● **WHAT TO DO**: Quote only the span from the first line of the entries to the line containing "concerned about the", both ends kept. Leave every picture out.

RECORDS FOR THE EXERCISE below:

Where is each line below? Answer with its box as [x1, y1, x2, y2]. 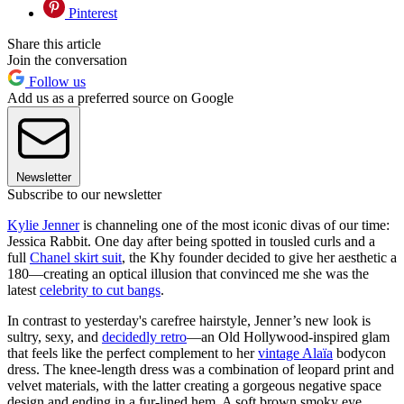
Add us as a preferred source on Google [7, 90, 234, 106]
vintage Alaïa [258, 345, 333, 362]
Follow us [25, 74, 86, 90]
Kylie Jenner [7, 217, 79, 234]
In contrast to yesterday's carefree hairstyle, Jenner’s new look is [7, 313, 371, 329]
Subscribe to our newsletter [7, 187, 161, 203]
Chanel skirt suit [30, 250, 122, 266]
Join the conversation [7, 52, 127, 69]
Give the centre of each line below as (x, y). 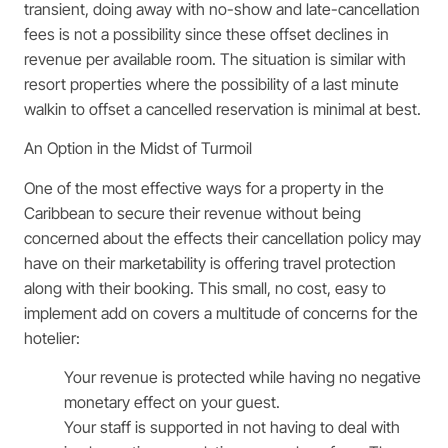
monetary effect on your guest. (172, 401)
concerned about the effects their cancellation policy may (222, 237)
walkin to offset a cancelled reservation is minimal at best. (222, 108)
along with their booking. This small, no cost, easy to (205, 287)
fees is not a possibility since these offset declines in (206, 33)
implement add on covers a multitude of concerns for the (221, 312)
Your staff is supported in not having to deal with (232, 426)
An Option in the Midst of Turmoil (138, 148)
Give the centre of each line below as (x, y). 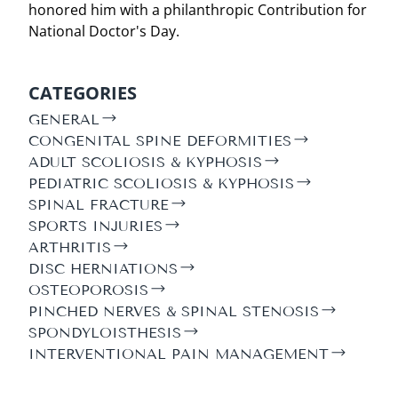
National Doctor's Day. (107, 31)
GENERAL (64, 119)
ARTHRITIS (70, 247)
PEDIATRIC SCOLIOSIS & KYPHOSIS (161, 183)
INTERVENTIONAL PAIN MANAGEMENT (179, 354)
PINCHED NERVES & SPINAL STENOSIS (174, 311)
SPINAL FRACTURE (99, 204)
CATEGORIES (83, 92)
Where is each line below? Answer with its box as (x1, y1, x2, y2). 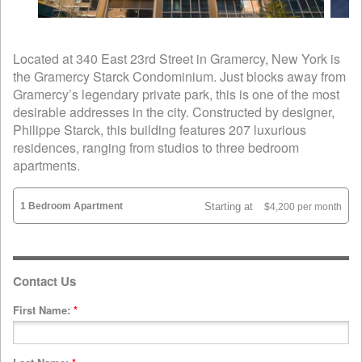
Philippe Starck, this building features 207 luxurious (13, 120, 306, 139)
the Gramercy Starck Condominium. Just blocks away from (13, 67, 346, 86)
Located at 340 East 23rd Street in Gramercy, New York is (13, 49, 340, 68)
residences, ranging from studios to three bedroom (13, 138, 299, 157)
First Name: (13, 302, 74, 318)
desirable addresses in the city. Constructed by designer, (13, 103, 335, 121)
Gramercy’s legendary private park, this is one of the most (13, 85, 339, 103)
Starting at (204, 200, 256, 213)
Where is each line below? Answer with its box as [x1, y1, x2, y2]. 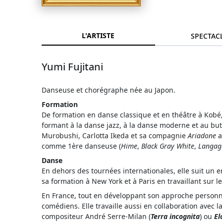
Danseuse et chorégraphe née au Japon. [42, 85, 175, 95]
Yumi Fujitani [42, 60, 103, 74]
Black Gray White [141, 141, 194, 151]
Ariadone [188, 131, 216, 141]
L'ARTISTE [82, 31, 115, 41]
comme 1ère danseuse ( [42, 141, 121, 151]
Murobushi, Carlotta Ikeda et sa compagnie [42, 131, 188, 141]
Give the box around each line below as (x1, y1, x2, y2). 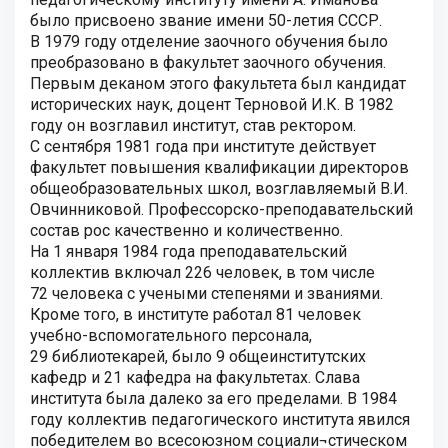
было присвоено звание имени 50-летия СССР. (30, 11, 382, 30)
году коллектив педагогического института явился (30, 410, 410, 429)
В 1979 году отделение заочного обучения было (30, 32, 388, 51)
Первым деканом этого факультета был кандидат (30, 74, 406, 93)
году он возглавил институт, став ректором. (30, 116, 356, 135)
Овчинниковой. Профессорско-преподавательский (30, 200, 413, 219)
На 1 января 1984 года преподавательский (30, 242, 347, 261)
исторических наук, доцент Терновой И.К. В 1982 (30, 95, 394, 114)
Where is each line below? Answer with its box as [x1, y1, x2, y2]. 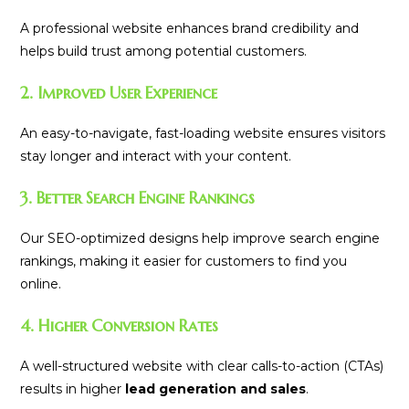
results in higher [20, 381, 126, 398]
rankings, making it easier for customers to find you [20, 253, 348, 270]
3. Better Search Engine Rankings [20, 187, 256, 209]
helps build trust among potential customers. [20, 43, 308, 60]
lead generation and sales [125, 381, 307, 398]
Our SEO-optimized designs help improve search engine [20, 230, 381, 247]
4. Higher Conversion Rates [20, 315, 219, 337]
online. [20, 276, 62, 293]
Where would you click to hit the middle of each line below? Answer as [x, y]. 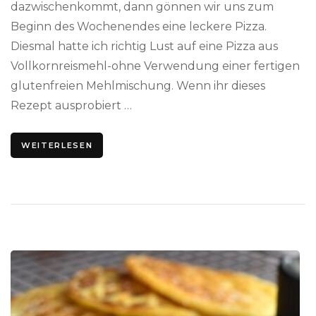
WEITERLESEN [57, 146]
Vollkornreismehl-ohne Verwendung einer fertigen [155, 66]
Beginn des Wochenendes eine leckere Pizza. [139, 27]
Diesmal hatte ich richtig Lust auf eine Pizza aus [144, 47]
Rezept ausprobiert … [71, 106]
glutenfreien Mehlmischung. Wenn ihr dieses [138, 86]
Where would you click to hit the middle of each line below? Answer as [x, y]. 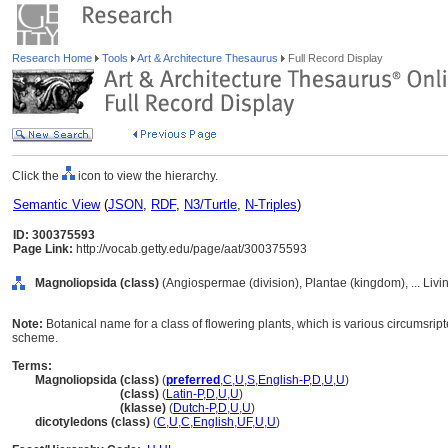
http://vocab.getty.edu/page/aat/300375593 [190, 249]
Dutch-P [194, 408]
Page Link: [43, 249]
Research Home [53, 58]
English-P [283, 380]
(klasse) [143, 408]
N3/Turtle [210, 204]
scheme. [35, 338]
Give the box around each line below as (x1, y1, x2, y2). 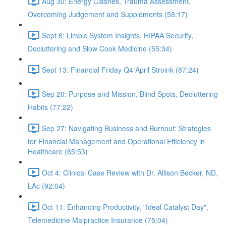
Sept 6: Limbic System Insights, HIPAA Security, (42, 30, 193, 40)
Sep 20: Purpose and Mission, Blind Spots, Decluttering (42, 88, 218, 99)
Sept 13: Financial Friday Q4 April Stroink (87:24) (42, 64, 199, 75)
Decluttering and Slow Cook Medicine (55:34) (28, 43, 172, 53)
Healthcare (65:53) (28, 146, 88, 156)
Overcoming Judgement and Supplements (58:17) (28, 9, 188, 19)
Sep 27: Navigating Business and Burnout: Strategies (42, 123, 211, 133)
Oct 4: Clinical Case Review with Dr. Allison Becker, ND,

End of RECORDS FOR THE EXERCISE.

● **YOUR SOLUTION**:
Where is each line below? Answer with its box as [x1, y1, x2, y2]. 
Add us as a preferred source on Google [7, 90, 234, 106]
vintage Alaïa [258, 345, 333, 362]
Follow us [25, 74, 86, 90]
Kylie Jenner [7, 217, 79, 234]
In contrast to yesterday's carefree hairstyle, Jenner’s new look is [7, 313, 371, 329]
Subscribe to our newsletter [7, 187, 161, 203]
Chanel skirt suit [30, 250, 122, 266]
Join the conversation [7, 52, 127, 69]
Give the centre of each line below as (x, y). 
monetary effect on your guest. (172, 401)
concerned about the effects their cancellation policy may (222, 237)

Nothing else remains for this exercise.